Is the sugar in fruit unhealthy?

For most people, fruit can be part of a healthy diet. People should not turn away from fruit because of its sugar content, especially since most Americans are not meeting the daily recommended amount of fruits and vegetables in their diet to begin with.

While it’s true that the sugar in fruit can increase blood sugar, most bodies know what to do with that sugar by secreting insulin to bring your blood sugar back to normal. At the same time, overeating any higher-carb foods, including fruit, can impair the body’s ability to effectively do that.

However, what sets fruit apart from ultra-processed food is that fruit contains fiber to help slow the absorption of sugar and stabilize blood sugar. Typically, foods with added sugar contain little to no fiber.

Eating fruit with yogurt or eggs provides additional protein and fat to help further stabilize blood sugar response. Pairing fruit with protein, fat, and additional fiber is something suggested for people with diabetes for this reason. Even so, it’s still okay for most people to eat fruit on its own without worrying about taking in too much sugar for the body to process. Fruit also contains other beneficial vitamins, minerals, and antioxidants to support optimal health.

a basket of fruit
(Photo by Jonas Kakaroto on Unsplash)

Who should worry about the sugar in fruit?

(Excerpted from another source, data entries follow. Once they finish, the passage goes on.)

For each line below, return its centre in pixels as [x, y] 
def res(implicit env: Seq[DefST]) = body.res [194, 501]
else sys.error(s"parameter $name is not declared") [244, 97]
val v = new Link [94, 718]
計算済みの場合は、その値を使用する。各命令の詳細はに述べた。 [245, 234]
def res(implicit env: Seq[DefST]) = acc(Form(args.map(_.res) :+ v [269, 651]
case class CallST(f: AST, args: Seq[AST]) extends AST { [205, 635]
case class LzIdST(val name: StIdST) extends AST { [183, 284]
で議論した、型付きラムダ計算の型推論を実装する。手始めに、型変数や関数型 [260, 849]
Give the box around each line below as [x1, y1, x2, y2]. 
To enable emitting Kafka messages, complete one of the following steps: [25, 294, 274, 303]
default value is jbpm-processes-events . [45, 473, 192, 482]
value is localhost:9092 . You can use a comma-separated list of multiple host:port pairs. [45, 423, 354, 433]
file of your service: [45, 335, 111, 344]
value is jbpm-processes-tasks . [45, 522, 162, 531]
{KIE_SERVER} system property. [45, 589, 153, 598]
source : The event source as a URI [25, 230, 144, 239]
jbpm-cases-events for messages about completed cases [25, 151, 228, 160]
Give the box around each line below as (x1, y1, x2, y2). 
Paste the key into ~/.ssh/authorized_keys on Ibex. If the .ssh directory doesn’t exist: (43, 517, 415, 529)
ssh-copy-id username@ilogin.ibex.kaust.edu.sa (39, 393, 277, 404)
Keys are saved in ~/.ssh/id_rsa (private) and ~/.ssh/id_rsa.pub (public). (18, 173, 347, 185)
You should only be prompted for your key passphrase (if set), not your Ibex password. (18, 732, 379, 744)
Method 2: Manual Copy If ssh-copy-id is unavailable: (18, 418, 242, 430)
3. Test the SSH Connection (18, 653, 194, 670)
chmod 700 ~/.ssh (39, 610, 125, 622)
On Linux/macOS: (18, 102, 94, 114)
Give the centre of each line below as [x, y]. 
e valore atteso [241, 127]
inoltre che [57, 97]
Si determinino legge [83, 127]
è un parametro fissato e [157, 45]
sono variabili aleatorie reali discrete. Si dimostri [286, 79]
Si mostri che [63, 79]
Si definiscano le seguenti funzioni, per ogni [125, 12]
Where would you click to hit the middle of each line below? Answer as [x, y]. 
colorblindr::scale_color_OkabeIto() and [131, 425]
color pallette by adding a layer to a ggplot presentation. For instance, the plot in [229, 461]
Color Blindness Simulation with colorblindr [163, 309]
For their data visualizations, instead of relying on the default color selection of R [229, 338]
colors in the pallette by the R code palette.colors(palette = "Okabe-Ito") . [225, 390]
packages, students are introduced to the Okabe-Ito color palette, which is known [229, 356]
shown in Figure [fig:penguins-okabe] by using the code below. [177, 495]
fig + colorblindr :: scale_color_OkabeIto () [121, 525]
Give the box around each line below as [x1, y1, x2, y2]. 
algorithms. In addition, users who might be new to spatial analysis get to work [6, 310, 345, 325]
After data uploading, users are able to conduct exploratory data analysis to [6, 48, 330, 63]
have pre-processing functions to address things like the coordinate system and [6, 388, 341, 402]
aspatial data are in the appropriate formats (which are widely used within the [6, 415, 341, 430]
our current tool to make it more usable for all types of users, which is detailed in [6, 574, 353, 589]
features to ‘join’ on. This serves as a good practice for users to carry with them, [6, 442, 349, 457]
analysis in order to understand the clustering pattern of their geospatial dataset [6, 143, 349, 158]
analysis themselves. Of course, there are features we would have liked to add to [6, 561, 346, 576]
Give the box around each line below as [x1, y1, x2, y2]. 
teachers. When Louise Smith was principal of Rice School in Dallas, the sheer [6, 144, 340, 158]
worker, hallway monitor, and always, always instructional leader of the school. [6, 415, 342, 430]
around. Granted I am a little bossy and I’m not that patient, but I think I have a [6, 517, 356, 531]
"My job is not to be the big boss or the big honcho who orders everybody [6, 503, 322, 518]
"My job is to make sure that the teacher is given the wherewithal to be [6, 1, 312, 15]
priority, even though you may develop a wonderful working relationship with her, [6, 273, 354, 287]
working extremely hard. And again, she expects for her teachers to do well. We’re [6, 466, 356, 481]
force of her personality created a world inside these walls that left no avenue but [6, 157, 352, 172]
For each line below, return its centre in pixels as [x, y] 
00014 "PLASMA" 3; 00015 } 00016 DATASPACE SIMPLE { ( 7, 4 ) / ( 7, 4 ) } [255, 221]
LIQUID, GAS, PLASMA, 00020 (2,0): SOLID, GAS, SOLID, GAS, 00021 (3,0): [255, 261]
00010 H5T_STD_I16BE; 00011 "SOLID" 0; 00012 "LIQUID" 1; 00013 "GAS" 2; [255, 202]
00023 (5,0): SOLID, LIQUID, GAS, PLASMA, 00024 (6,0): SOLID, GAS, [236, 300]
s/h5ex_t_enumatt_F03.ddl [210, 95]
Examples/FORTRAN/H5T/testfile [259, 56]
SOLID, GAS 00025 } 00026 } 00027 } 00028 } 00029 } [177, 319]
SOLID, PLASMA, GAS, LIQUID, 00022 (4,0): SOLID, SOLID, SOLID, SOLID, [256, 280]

People with Type 1 and Type 2 diabetes should always be mindful of the sugar they are consuming, regardless of its source. This is because the body has an impaired ability to process it. For someone without diabetes or insulin resistance, this isn’t really the case.

According to the Centers for Disease Control and Prevention, one in three people in the United States have prediabetes, and over 80 percent don’t even know. More than 37 million Americans actually have diabetes. In light of these statistics, it is important not to discount the importance of being mindful of sugar intake, whether it comes from fruit or elsewhere. Blood sugar regulation is an incredibly prevalent problem in this country, and although it’s generally not fruit sugar that is the cause, it may exacerbate existing problems in some people.

Bottom Line

Fruit sugar is not the enemy and is not to be directly compared to added sugar in highly processed snacks and desserts. While Americans would benefit from eating less added sugar, Americans don’t eat nearly as much fruit as recommended. People with diabetes and insulin resistance should be mindful of any sugar they consume, whether it is from fruit or ultra-processed food. However, fruit can still be mindfully included in the diet of diabetics as well. Fruit contains several health benefits, such as fiber, vitamins, and minerals, which are not usually in ultra-processed, high-sugar foods.